## Work item
Although the entries contain pictures, copy only their text, exactly as written.

## Available data
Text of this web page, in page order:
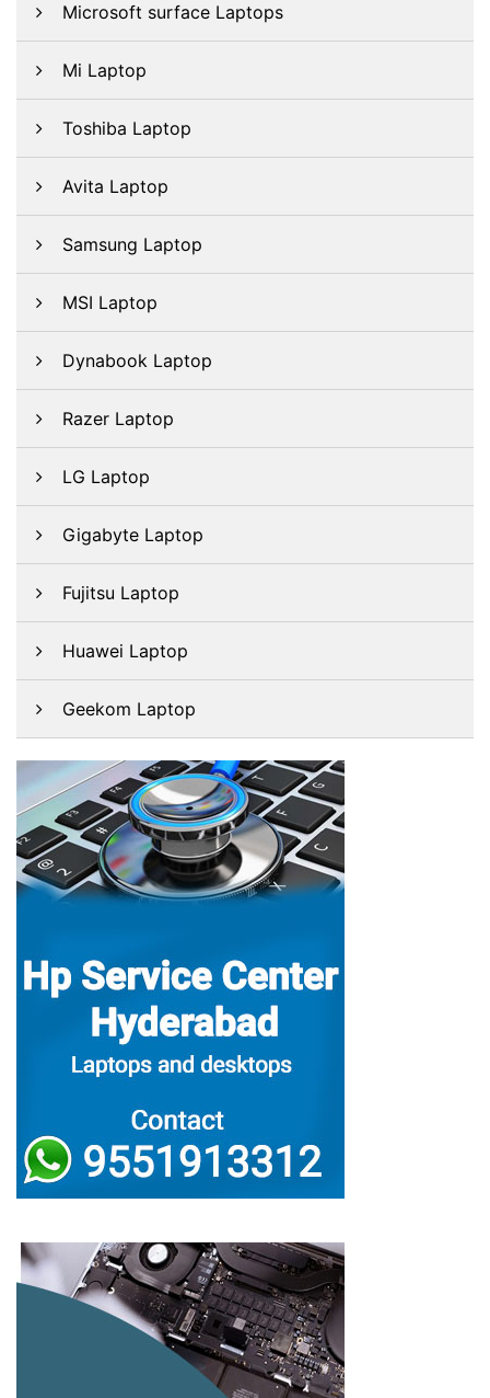
Microsoft surface Laptops
Mi Laptop
Toshiba Laptop
Avita Laptop
Samsung Laptop
MSI Laptop
Dynabook Laptop
Razer Laptop
LG Laptop
Gigabyte Laptop
Fujitsu Laptop
Huawei Laptop
Geekom Laptop
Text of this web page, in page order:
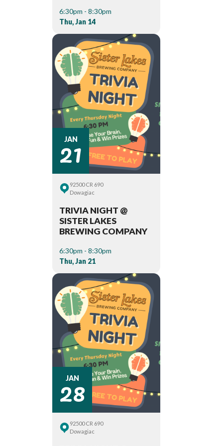
6:30pm - 8:30pm
Thu, Jan 14
JAN
21
92500 CR 690
Dowagiac
TRIVIA NIGHT @
SISTER LAKES
BREWING COMPANY
6:30pm - 8:30pm
Thu, Jan 21
JAN
28
92500 CR 690
Dowagiac
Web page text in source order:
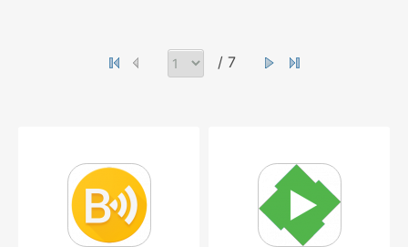
/ 7
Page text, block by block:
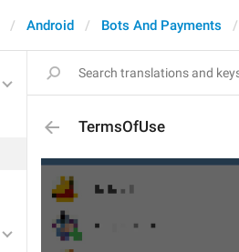
Android Bots And Payments
TermsOfUse
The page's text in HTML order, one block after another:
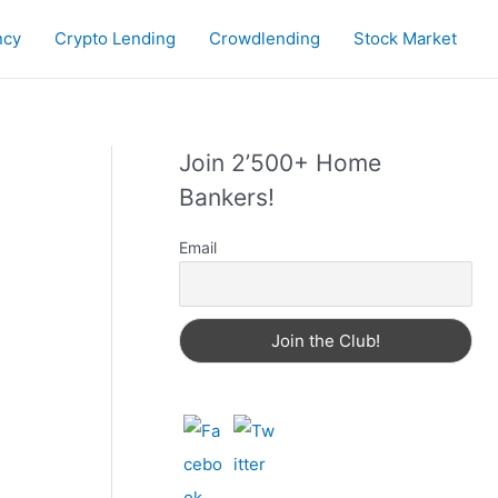
Crypto Lending Crowdlending Stock Market
Join 2’500+ Home
Bankers!
Email
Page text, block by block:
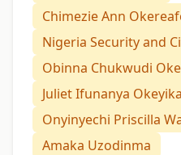
Chimezie Ann
Nigeria Security and
Obinna Chukwudi
Juliet Ifunanya Okeyika
Onyinyechi Priscilla
Amaka Uzodinma
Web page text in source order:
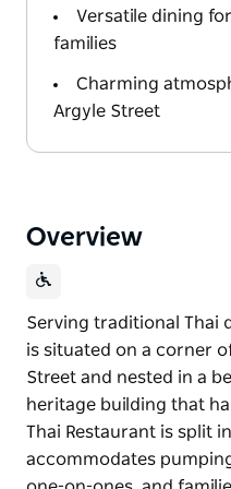
Versatile dining
families
Charming
Argyle Street
Overview
Serving traditional Thai
is situated on a corner
Street and nested in a
heritage building that
Thai Restaurant is split
accommodates

## Response box
Text of this web page, in page order:
Microsoft surface Laptops
Mi Laptop
Toshiba Laptop
Avita Laptop
Samsung Laptop
MSI Laptop
Dynabook Laptop
Razer Laptop
LG Laptop
Gigabyte Laptop
Fujitsu Laptop
Huawei Laptop
Geekom Laptop
Text of this web page, in page order:
6:30pm - 8:30pm
Thu, Jan 14
JAN
21
92500 CR 690
Dowagiac
TRIVIA NIGHT @
SISTER LAKES
BREWING COMPANY
6:30pm - 8:30pm
Thu, Jan 21
JAN
28
92500 CR 690
Dowagiac
Web page text in source order:
/ 7
Page text, block by block:
Android Bots And Payments
TermsOfUse
The page's text in HTML order, one block after another:
Crypto Lending Crowdlending Stock Market
Join 2’500+ Home
Bankers!
Email
Page text, block by block:
Chimezie Ann
Nigeria Security and
Obinna Chukwudi
Juliet Ifunanya Okeyika
Onyinyechi Priscilla
Amaka Uzodinma
Web page text in source order:
Versatile dining
families
Charming
Argyle Street
Overview
Serving traditional Thai
is situated on a corner
Street and nested in a
heritage building that
Thai Restaurant is split
accommodates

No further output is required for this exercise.